Morire a 4 anni nella metro. Perché?
I fiorai di Furio Camillo si sono messi al lavoro di buon mattino, preparando cuscini e ghirlande di fiori colorati e allineandoli sui marciapiedi davanti ai negozi. Oggi a Roma, nella zona in cui il quartiere Alberone si interseca con l'Appia, regna un silenzio irreale. Si respira dolore. Lo si vede negli occhi dei pendolari che entrano nella metro, di chi depone un fiore, di chi bisbiglia una preghiera. Ieri pomeriggio verso le 17, in questa stazione della frequentatissima metro A, è morto Marco, un bambino di soli quattro anni.
Era con la mamma e, insieme, erano rimasti bloccati in uno dei due ascensori interni della stazione, che dalla biglietteria portano ai binari. Un gabbiotto senza aria condizionata, solitamente maleodorante e incandescente, che con il caldo di ieri pomeriggio – il termometro indicava 35 gradi e l'umidità superava il 70 per cento – sarà sembrata a quel bambino piccolo una gabbia infernale. La paura, l'aria irrespirabile, hanno fatto sì che il piccolo cominciasse a piangere e a disperarsi, tanto che, spinto probabilmente da compassione, l'agente della stazione ha deciso di non aspettare i tempi di intervento dei tecnici e quelli di riparazione dell'ascensore e ha tentato di allineare i due ascensori per liberare i "prigionieri". Una manovra fatale: quando la porta di collegamento si è aperta, il piccolo si sarebbe divincolato dalla mano della mamma finendo nel vuoto che separa i due ascensori affiancati. Una tragedia indicibile.

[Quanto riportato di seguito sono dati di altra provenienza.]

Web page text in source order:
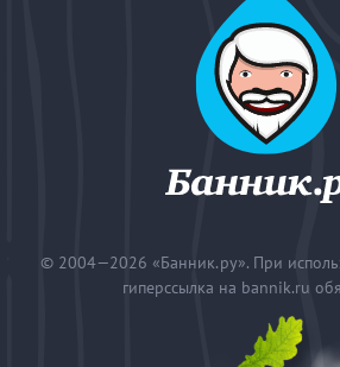
© 2004—2026 «Банник.ру». При
гиперссылка на bannik.ru
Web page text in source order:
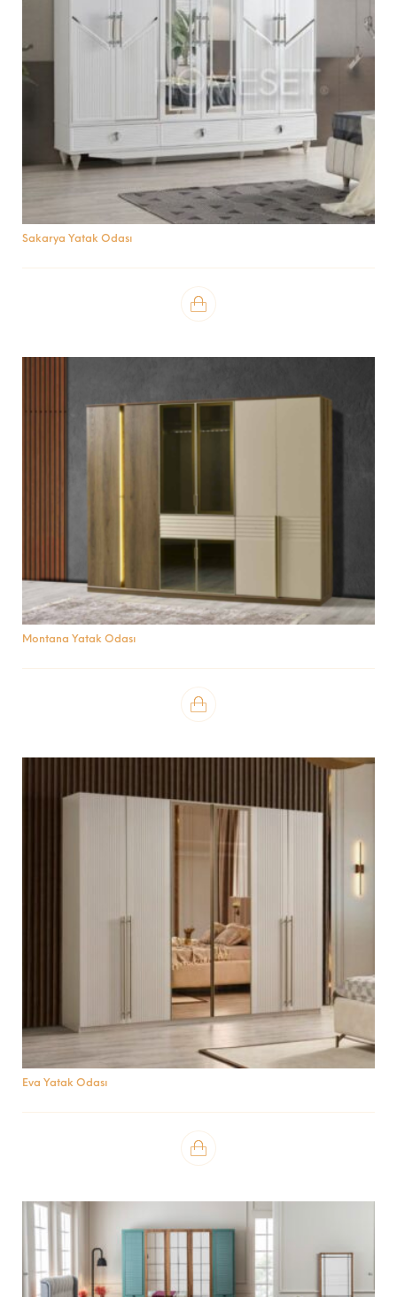
Sakarya Yatak Odası
Montana Yatak Odası
Eva Yatak Odası
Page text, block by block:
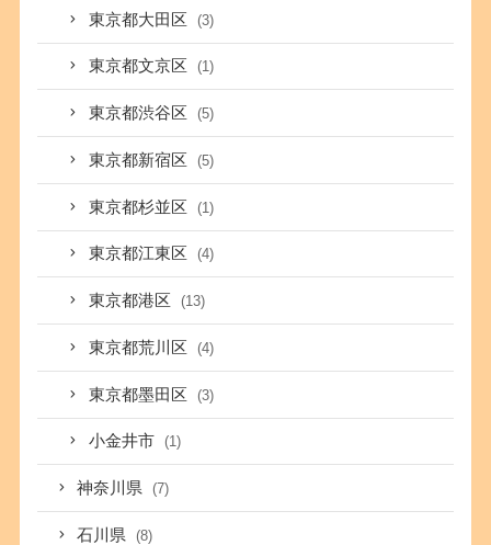
東京都大田区 (3)
東京都文京区 (1)
東京都渋谷区 (5)
東京都新宿区 (5)
東京都杉並区 (1)
東京都江東区 (4)
東京都港区 (13)
東京都荒川区 (4)
東京都墨田区 (3)
小金井市 (1)
神奈川県 (7)
石川県 (8)
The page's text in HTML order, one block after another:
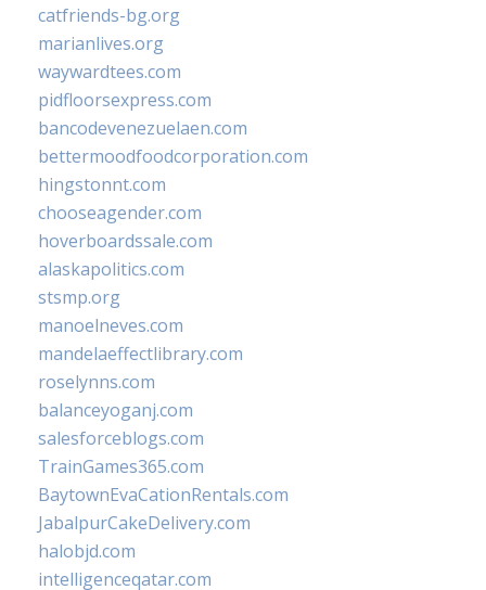
catfriends-bg.org
marianlives.org
waywardtees.com
pidfloorsexpress.com
bancodevenezuelaen.com
bettermoodfoodcorporation.com
hingstonnt.com
chooseagender.com
hoverboardssale.com
alaskapolitics.com
stsmp.org
manoelneves.com
mandelaeffectlibrary.com
roselynns.com
balanceyoganj.com
salesforceblogs.com
TrainGames365.com
BaytownEvaCationRentals.com
JabalpurCakeDelivery.com
halobjd.com
intelligenceqatar.com
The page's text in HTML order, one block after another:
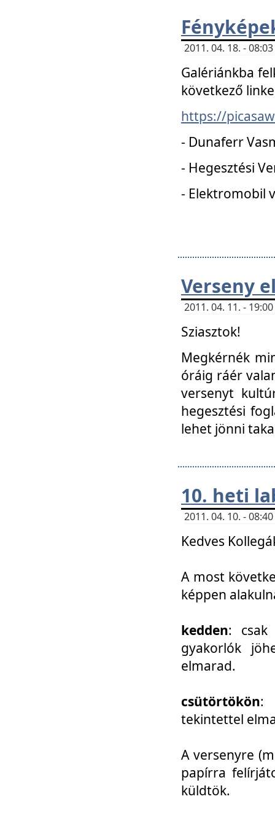
2011. 04. 18. -
Galériánkba
következő
https://
- Dunaferr
- Hegesztési
- Elektromobil
Verseny
2011. 04. 11. -
Sziasztok!
Megkérnék
óráig ráér
versenyt
hegesztési
lehet jönni
10. heti
2011. 04. 10. -
Kedves
A most
képpen
kedden: csak
gyakorlók
elmarad.
csütörtökön:
tekintettel
A versenyre
papírra
küldtök.
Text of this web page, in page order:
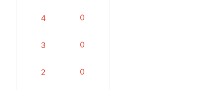
4 0
3 0
2 0
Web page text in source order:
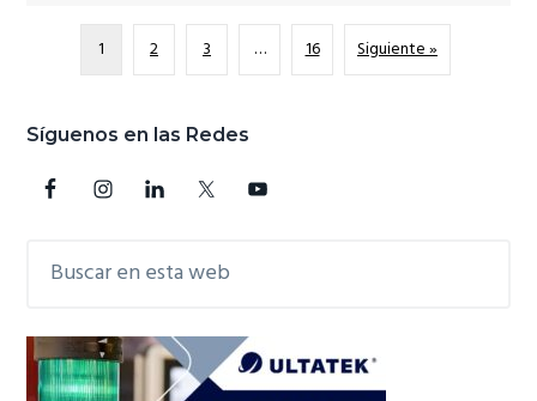
1 2 3 … 16 Siguiente »
Barra
lateral
Síguenos en las Redes
web
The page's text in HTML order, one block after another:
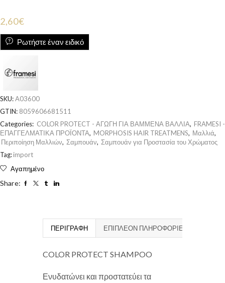
2,60€
Ρωτήστε έναν ειδικό
SKU:A03600
GTIN: 8059606681511
Categories: COLOR PROTECT - ΑΓΩΓΗ ΓΙΑ ΒΑΜΜΕΝΑ ΒΑΛΛΙΑ, FRAMESI -
ΕΠΑΓΓΕΛΜΑΤΙΚΑ ΠΡΟΪΟΝΤΑ, MORPHOSIS HAIR TREATMENS, Μαλλιά,
Περιποίηση Μαλλιών, Σαμπουάν, Σαμπουάν για Προστασία του Χρώματος
Tag:import
Αγαπημένο
Share:
ΠΕΡΙΓΡΑΦΉ ΕΠΙΠΛΈΟΝ ΠΛΗΡΟΦΟΡΊΕΣ
COLOR PROTECT SHAMPOO
Ενυδατώνει και προστατεύει τα
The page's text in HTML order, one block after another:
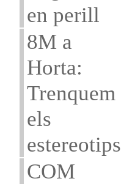
en perill
8M a
Horta:
Trenquem
els
estereotips
COM
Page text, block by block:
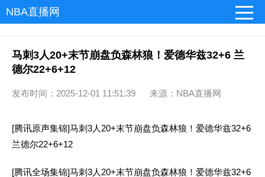
NBA直播网
马刺3人20+末节崩盘负森林狼！爱德华兹32+6 兰
德尔22+6+12
发布时间：2025-12-01 11:51:39 来源：NBA直播网
[腾讯原声集锦]马刺3人20+末节崩盘负森林狼！爱德华兹32+6
兰德尔22+6+12
[腾讯全场集锦]马刺3人20+末节崩盘负森林狼！爱德华兹32+6
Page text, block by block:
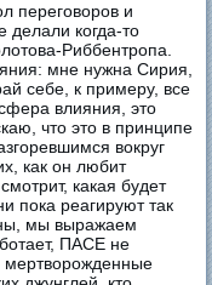
переговоров и
когда-то
Риббентропа.
мне нужна Сирия,
себе, к примеру, все
влияния, это
что это в принципе
вокруг
как он любит
какая будет
пока реагируют так
мы выражаем
ПАСЕ не
мертворожденные
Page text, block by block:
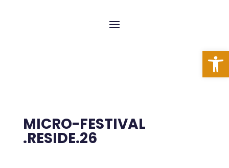
Ouvrir
MICRO-FESTIVAL
.RESIDE.26
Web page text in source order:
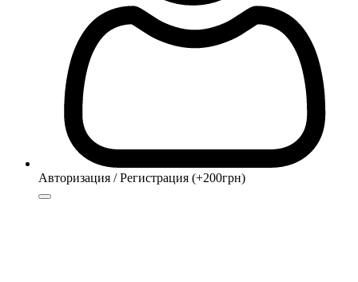
Авторизация / Регистрация (+200грн)
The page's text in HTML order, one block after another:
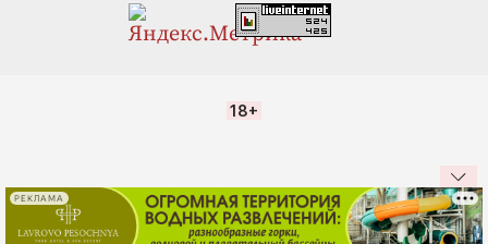
18+
РЕКЛАМА
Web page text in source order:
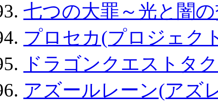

Nel quartiere è stato subito chiaro che era successo qualcosa di terribile. Non c'erano incidenti lungo le strade sempre trafficate, ma la presenza di tre ambulanze, dei pompieri, di carabinieri e vigili urbani ha fatto temere il peggio. E il peggio è accaduto. Dopo un volo di oltre dieci metri, il corpo senza vita del piccolo è stato riportato in superficie. La madre ha assistito al tentativo di salvataggio sotto shock, come pure l'agente di stazione, che non ha retto all'accaduto ed è crollato per terra. Anche i soccorritori non hanno potuto contenere le lacrime: non si assiste a una simile tragedia senza condividerne almeno in parte il dolore.
Al di fuori della stazione si sono ammassate per ore centinaia di persone, in silenzio, raccogliendo voci e sussurri. L'unica protesta a voce alta è stata fatta contro il sindaco di Roma, Ignazio Marino, accorso subito sul posto per stare vicino ai genitori di Marco.
Ma perché prendersela con il sindaco? Semplice, perché sono ormai settimane che, sulle metro cittadine, invase dai turisti e ancora affollate dai pendolari, si viaggia ammassati, dopo lunghe attese, senza aria condizionata, magari disputandosi un paio di centimetri di spazio con altri disperati. I disservizi e gli incidenti sui mezzi pubblici romani gestiti dall'Atac, purtroppo, si susseguono e sempre più spesso, nel corso di un viaggio in metro, ci si trova davanti a un ascensore o a una scala mobile bloccati.
Ma oggi non è ancora il tempo delle polemiche. Oggi è ancora il giorno del dolore. Ma il dolore, per placarsi, deve essere accompagnato dal perdono e dalla giustizia vera, che non si rifaccia soltanto su qualche capro espiatorio.